There are a few steps to gathering the data we need.

  • Save the start and end timestamps throughout the process of a build
  • At the end of the build do some processing on this data
  • Persist the data somewhere
  • Measure your build

Saving the timestamps throughout the build

I've found the easiest way to do this is to create a simple script that will append a line to a text file. A line in this file might look something like this:

START::my stage::1481968299009

Process build timestamp data

At the end of the build, once all of the stages have been written to the text file we want to convert the data into the final JSON form. This script should parse the lines and group the start and stop times for a given stage.

Measure your build

Now that you have a script to process the time your stages take, we need to measure the stages. Imagine you started with a scripts command in your package.json that looks like this:

{
  "scripts": {
    "style": "eslint"
  }
}

We will change this to call our timing script before and after eslint:

{
  "scripts": {
    "style": "my-timing-script START eslint && eslint && my-timing-script STOP eslint "
  }
}

Persist the timing data

Once we have the timing information in the right json format, we need to save it somewhere. You may choose to upload it to something like S3 or just commit it back to the repo.

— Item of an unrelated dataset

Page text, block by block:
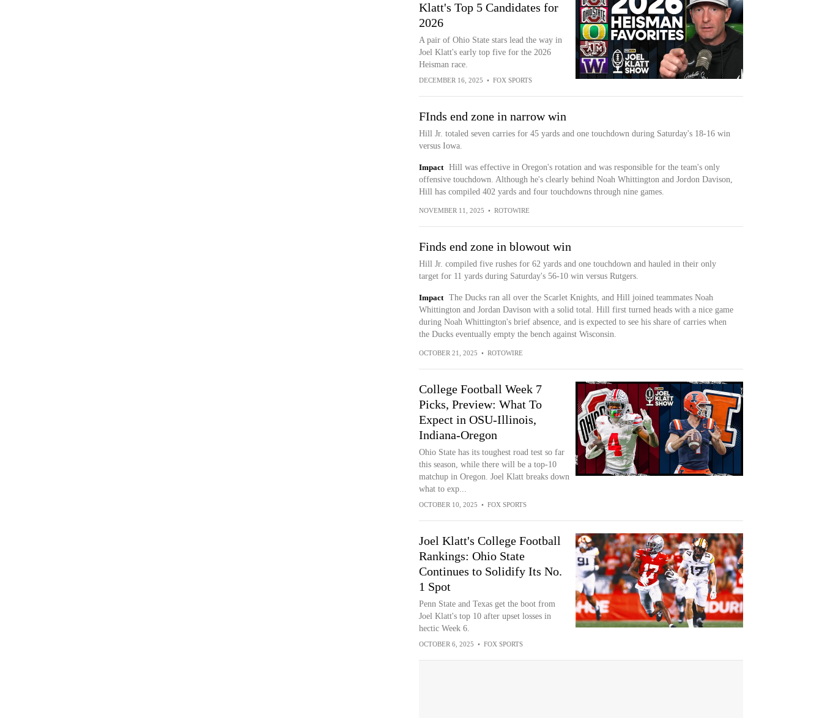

This project commits its own timing information back to the repo on successful master builds.

Visualize your build

If your JSON file is accessible from the internet, you can view the charts for your build by navigating to the page with the url of the json file as a query string parameter

http://www.eli-white.com/timing-stats/?json=URL_FOR_JSON_FILE
http://www.eli-white.com/timing-stats/?json=https://mysite.com/timingInfo.json

Integrated approaches

Measuring individual stages in your package.json, Makefile, or equivelent is fine for getting started. Tools can help you do this in an automated way.